Our business is
extremely important, but so is our will to improve. I have studied a lot of business
cases that consistently connects innovation to possibility. All business cases
suggested that business has to keep improving, until 99 percent of mistakes are
eliminated. The main point and end-result of innovation is producing or solving
something.
The foundation
to problem solution has always been quenching a quest for something. When you
innovate, you are on the quest for improving something. It can be about almost
anything innovative. Leonardo Da Vinci has a comprehensive perspective on it. He
clarified that there has to be a quest for continuous learning. This is what
you becomes, when you are running a business.
You’d have a
quest for learning, until you reach a point where you are an expert in your
field. Even then, you are still learning, because you’d like to expand the
business. Do not forget the people you add when expanding, and dealing with
people is a very complex topic. When you expand, new challenges emerge, and
you’d be learning new things.
The main reason
we study business cases is to learn from people’s mistakes. Further, we wants
to learn from their success. We should try and avoid too-much-knowledge. As
you’d know, when we have too much knowledge about a particular subject, they
will most likely collide with one another, leaving you action paralyzed.
As Da Vinci
said, if we do not learn from our mistakes, we cannot improve the business or
product. Learning from mistakes are part of being innovative, and improving the
business. A glance at a potential opportunity could be what takes your business
to a new level. Pursuing opportunities are part of what makes innovation so
great. The only thing greater is scanning for it, because if you can’t see it,
you cannot pursue it.
It is an ability
that defines the capabilities of the business.

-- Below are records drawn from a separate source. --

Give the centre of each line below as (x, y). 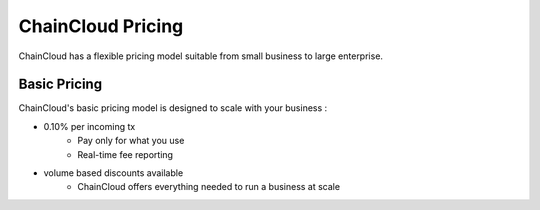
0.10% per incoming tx (89, 126)
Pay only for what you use (131, 141)
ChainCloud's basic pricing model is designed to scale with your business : (173, 108)
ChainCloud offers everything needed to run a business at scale (208, 187)
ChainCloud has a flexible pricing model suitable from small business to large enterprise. (201, 56)
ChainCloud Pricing (101, 26)
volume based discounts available (113, 173)
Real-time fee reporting (125, 154)
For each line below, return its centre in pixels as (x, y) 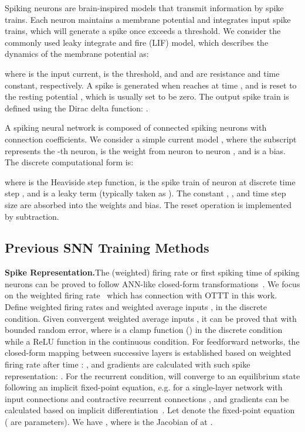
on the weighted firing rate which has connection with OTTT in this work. (141, 295)
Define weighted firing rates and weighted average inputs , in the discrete (136, 307)
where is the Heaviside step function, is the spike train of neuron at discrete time (150, 181)
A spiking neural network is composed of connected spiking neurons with (136, 127)
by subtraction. (32, 216)
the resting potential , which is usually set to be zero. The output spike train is (147, 96)
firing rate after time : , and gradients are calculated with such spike (128, 364)
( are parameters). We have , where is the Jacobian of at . (109, 422)
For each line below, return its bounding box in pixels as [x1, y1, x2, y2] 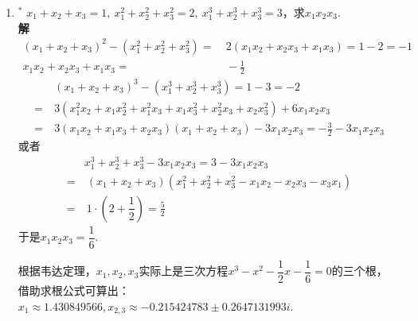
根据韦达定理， [18, 262, 96, 279]
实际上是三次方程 [139, 262, 229, 279]
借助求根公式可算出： [18, 282, 130, 299]
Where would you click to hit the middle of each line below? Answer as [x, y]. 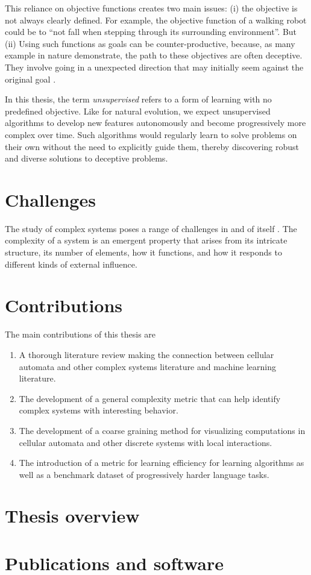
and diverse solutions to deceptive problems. [86, 158]
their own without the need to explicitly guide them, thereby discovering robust [152, 146]
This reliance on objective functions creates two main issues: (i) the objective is [151, 8]
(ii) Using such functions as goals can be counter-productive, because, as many [150, 43]
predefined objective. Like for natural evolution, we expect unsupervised [138, 111]
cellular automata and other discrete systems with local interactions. [146, 442]
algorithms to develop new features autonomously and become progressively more [155, 123]
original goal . [30, 79]
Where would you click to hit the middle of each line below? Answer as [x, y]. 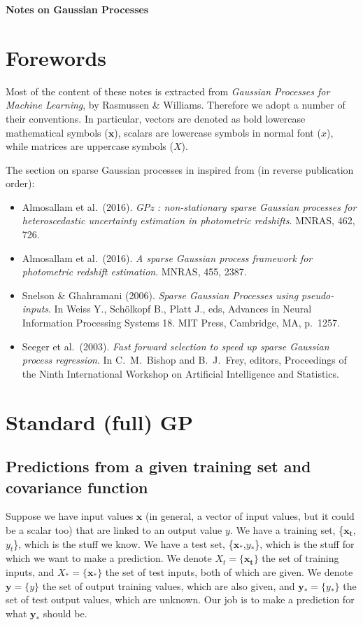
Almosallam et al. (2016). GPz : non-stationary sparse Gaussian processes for [189, 206]
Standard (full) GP [100, 421]
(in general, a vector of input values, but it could [250, 516]
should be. [65, 613]
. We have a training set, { [287, 529]
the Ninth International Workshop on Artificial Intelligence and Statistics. [180, 373]
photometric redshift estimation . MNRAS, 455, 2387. [134, 272]
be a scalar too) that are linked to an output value [114, 529]
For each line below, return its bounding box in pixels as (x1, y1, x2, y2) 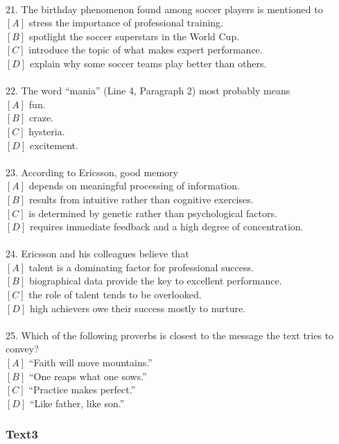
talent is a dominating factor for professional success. (28, 259, 254, 274)
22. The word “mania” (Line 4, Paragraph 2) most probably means (6, 83, 290, 98)
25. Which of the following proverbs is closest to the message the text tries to (6, 327, 334, 342)
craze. (28, 110, 53, 125)
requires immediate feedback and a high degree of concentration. (29, 219, 304, 234)
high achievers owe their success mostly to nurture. (29, 300, 246, 315)
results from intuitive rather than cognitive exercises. (28, 191, 254, 206)
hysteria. (28, 123, 65, 138)
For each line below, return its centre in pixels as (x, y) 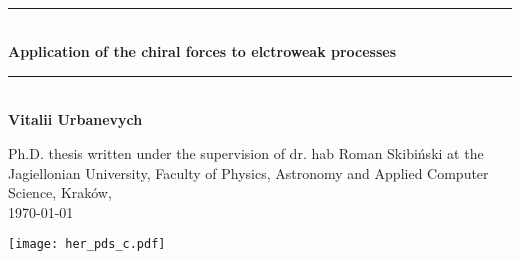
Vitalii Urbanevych (75, 119)
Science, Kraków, (60, 192)
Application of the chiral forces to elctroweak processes (202, 51)
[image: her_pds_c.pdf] (87, 244)
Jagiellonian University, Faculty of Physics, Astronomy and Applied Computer (248, 172)
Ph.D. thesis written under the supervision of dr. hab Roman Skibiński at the (246, 152)
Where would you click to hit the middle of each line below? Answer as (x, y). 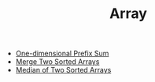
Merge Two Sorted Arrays (57, 62)
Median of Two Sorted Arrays (63, 70)
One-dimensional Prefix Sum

One thing that scares people off
is ambiguity, because business is about embracing it. It does not matter how
many case studies we made, because we do not know if what works for other
businesses could work for your business. It is what makes ambiguity so
powerful, and best strategy against it is being dynamic. We’d have to find a
balance between our left and right brain.
We needs to know
how to balance the two, and then cultivate a style that was purposely meant for
expressing different ideas, and recognize the systems relationships. In
conclusion, our business needs something productive, something that seven principles
can achieve, according to Da Vinci. These seven are striving after consistent
learning, having the wiliness to learn from pass mistakes and having the
ability to scan for opportunities.
Further, we
needs to have the will to embrace ambiguous part of business, know how to
balance right and left brain perspectives, cultivate a style that can
simplifies how to express the ideas, and recognize the ‘systems’ relationships
for further exploration.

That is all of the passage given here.